Aims: Clopidogrel exhibits substantial variability in therapeutic response, largely contributed by genetic factors. The pharmacogenomic variants data on clopidogrel metabolism in South Asians have been sparsely studied. This study explores the impact of CYP2C19 and CES1 gene variants on clopidogrel metabolism in Sri Lankans, revealing significant pharmacogenomic insights with broader implications for South Asians.
Materials & methods: Genotype data were filtered out from an anonymized database of 690 Sri Lankans, and minor allele frequencies (MAFs) were calculated. Five variants of CYP2C19 and one variant of CES1 gene were studied.

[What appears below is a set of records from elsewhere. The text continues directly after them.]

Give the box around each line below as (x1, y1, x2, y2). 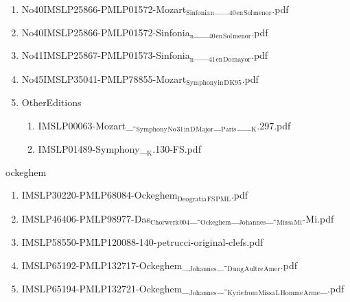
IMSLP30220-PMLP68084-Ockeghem (21, 188, 178, 202)
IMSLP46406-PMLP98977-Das (21, 211, 150, 225)
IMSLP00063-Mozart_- (38, 118, 137, 132)
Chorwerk (150, 219, 179, 227)
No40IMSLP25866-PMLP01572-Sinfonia (21, 25, 190, 39)
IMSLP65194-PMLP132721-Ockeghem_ (21, 281, 189, 296)
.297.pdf (257, 118, 291, 132)
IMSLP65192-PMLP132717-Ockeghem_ (21, 257, 189, 272)
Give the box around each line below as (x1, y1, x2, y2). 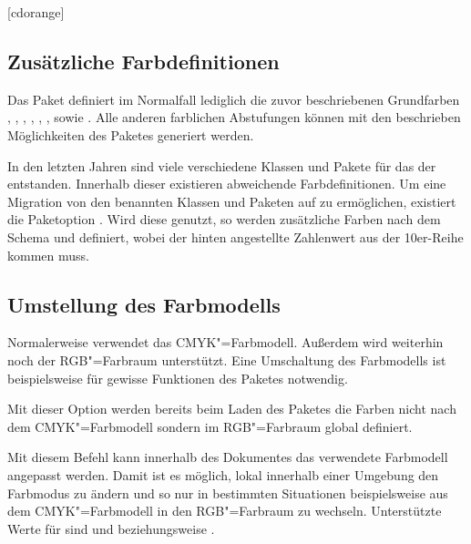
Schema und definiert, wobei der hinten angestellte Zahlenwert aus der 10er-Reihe (7, 227, 464, 246)
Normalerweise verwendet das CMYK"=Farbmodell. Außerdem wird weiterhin (7, 333, 444, 352)
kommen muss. (7, 245, 89, 264)
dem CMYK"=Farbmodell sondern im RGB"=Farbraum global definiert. (7, 416, 413, 436)
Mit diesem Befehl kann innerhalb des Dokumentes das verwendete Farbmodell (7, 447, 448, 467)
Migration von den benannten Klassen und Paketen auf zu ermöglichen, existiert (7, 191, 456, 210)
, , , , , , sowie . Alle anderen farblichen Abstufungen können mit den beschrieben (7, 108, 461, 127)
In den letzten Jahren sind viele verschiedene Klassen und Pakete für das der (7, 156, 436, 175)
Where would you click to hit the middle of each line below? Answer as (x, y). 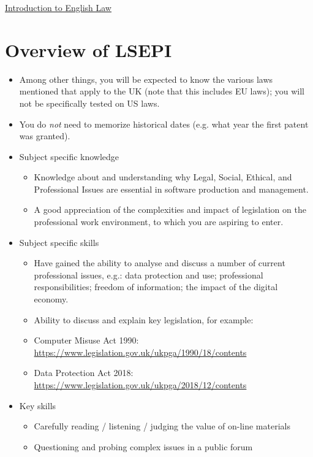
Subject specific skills (59, 242)
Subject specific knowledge (69, 156)
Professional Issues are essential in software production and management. (171, 189)
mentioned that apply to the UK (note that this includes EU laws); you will (162, 91)
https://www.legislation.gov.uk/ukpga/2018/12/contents (140, 385)
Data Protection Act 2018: (84, 373)
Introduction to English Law (58, 7)
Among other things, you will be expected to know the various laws (146, 79)
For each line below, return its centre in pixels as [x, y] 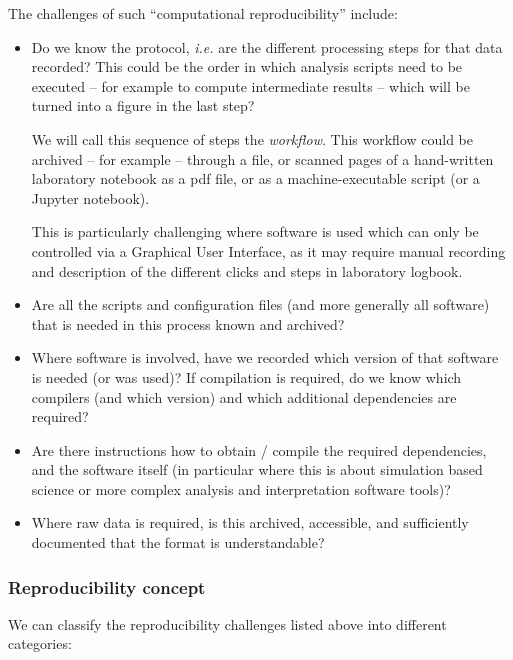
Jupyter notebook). [90, 197]
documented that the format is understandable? [178, 542]
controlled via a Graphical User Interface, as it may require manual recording [268, 250]
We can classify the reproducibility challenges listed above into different [227, 623]
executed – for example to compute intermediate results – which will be [250, 85]
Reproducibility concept [107, 586]
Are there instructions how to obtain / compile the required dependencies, [259, 449]
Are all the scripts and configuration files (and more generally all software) [260, 304]
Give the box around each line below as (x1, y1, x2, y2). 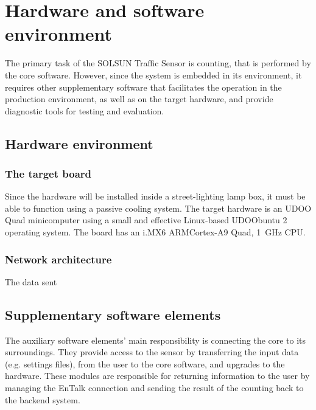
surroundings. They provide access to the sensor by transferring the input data (5, 346, 299, 358)
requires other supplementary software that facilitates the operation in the (5, 80, 282, 93)
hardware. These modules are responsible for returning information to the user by (5, 369, 310, 382)
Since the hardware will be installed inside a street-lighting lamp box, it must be (5, 190, 306, 203)
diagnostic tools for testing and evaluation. (5, 104, 164, 117)
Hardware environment (5, 134, 153, 153)
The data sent (5, 275, 57, 288)
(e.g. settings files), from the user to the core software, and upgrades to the (5, 357, 285, 370)
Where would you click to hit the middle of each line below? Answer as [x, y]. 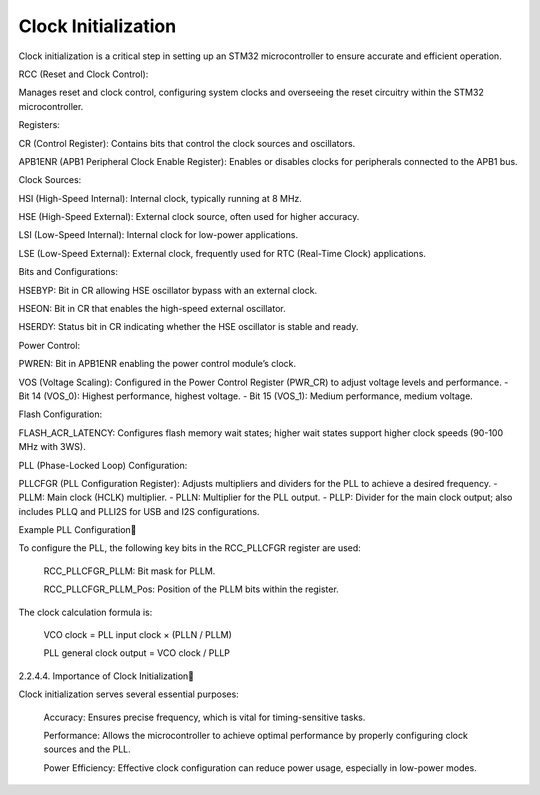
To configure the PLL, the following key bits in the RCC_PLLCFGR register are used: [190, 548]
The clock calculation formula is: [85, 612]
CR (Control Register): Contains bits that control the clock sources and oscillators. [187, 143]
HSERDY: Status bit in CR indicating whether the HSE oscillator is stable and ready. [188, 327]
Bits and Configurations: [68, 272]
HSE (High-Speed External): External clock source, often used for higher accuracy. [189, 217]
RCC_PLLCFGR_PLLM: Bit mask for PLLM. [129, 571]
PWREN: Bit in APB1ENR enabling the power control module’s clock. [157, 364]

Results: Among the five CYP2C19 variants studied, rs12769205 (A>G) and rs4244285 (G>A) had the highest MAF of 42.1% and 42.0%, respectively. The CES1 variant rs71647871 (C>T) showed a MAF of 0.2%. Sri Lankans exhibited significantly higher MAFs for key variants compared to populations such as Europeans, African Americans, and East Asians (p < 0.05).
Conclusion: Given that South Asians share genetic similarities, these findings suggest that a substantial proportion of the region's population may also be poor responders to clopidogrel, increasing the risk of adverse outcomes. This highlights the importance of genotype-guided antiplatelet therapy, which could improve clinical outcomes across South Asia amidst rising cardiovascular disease rates.
Keywords: CES1 gene-variants; CYP2C19; Clopidogrel; individualized medicine; pharmacogenomics.